Brief
Exactly reproduce the lines beginning with the line that includes "Delivery costs" and ending with the last line of the data.

^^^^^^^^^^^^^^^^

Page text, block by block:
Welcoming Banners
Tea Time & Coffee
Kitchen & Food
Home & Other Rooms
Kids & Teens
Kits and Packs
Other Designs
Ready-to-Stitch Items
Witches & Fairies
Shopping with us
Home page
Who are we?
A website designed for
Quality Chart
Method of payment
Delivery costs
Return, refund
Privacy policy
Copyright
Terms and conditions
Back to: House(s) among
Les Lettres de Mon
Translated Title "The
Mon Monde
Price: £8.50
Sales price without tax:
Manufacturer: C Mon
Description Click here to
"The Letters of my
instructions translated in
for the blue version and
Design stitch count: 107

^^^^^^^^^^^^^^^^

Result of this exercise
Delivery costs
Return, refund
Privacy policy
Copyright
Terms and conditions
Back to: House(s) among
Les Lettres de Mon
Translated Title "The
Mon Monde
Price: £8.50
Sales price without tax:
Manufacturer: C Mon
Description Click here to
"The Letters of my
instructions translated in
for the blue version and
Design stitch count: 107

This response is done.